People rest in front of a destroyed house in Manta, Ecuador, on April 17, 2016 a day after a powerful 7.8-magnitude quake hit the country. The toll from the big earthquake in Ecuador rose on Sunday to 246 dead and 2,527 people injured, the country's vice president said. LUIS ACOSTA/AFP/Getty Images

A powerful aftershock rattles Ecuador just days after a deadly earthquake destroyed the nation. A new 6.1-magnitude has been measured off the coast of Ecuador Wednesday, according to Independent UK. The incident follows the 7.8 magnitude that hit the South American country less than a week ago.

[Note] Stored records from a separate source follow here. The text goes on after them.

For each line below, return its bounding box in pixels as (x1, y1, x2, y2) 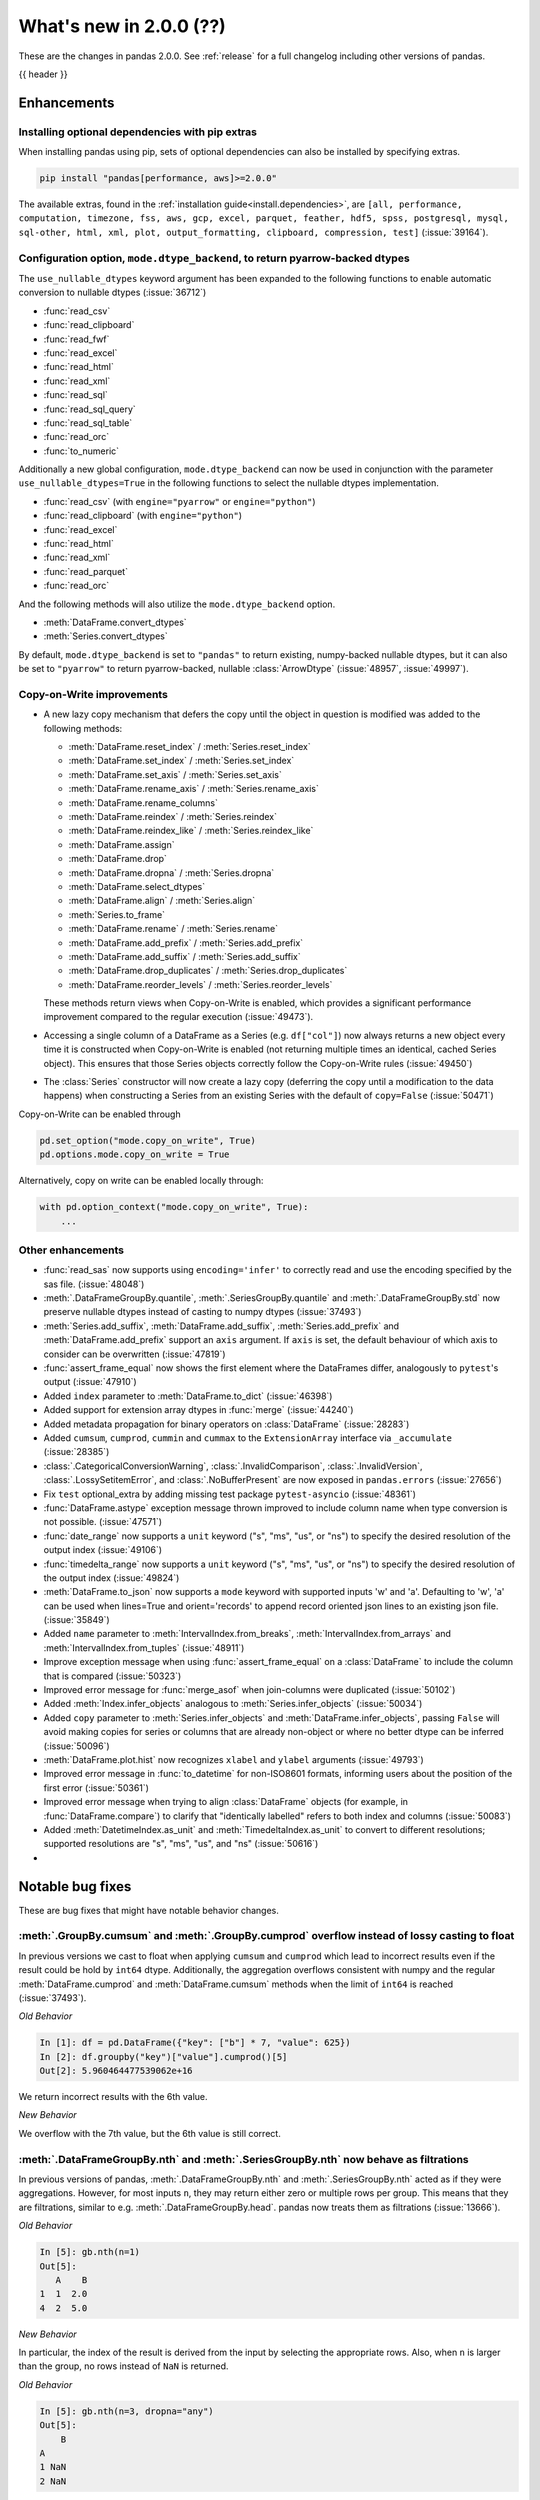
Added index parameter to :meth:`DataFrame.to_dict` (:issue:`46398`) (43, 1390, 333, 1402)
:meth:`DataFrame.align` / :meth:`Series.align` (68, 895, 256, 907)
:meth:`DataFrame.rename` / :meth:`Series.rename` (68, 923, 279, 935)
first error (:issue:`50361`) (43, 1781, 150, 1794)
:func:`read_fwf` (43, 333, 110, 345)
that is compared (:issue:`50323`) (43, 1670, 182, 1682)
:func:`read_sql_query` (43, 403, 137, 415)
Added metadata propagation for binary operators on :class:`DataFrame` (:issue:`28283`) (43, 1418, 410, 1430)

The U.S. Geological Survey reports that the aftershock was centered 15 miles west of coastal town Muisne, at 3:33 a.m. local time. The previous aftershock was measured at a magnitude of 5.7. As of now, there has been no immediate report of further damage.

The strong aftershock comes four days after Ecuador was shaken by a devastating magnitude 7.8 earthquake on April 16, leaving a death toll of over 520 dead and more than 1,500 injured. According to the National Prosecutors Office, at least 11 foreigners were among the dead. The Defense Department reported that more than 200 people were still missing as of Tuesday this week. "The final toll could surpass casualties from earthquakes in Chile and Peru in the past decade," states Independent UK.

The effects of the quake, which shook the central coast, could be felt in the capital, Quito, and into parts of Peru and Colombia. While Ecuador is known for having high-magnitude earthquakes, this has been the strongest for the nation since 1979.

Ecuador Earthquake
Damage is pictured after an earthquake struck off Ecuador's Pacific coast, at Tarqui neighborhood in Manta April 17, 2016. REUTERS/Guillermo Granja

Here are some ways to help out our Ecuadorian brothers and sisters:

  • Ecuador Red Cross: the organization already has teams on the ground searching for survivors and assisting the injured.
  • Global Shapers Quito: the local organization is raising funds in order to provide food, water, clothing, medicines and blankets to the victims.
  • UNICEF: as they continue to assess the needs of children in the most affected areas, UNICEF has delivered 20,000 water purification tables to the most devastated zones.
  • Samaritan’s Purse: the religious organization is coordinating with local community churches and officials, and will be sending medical staff later on this week.
  • World Vision: they’ve deployed emergency response staff to setup shelters and help with the aid distribution.
  • Oxfam International: the organization says they are working with “contacts on the ground” to see how they can assist government first responders.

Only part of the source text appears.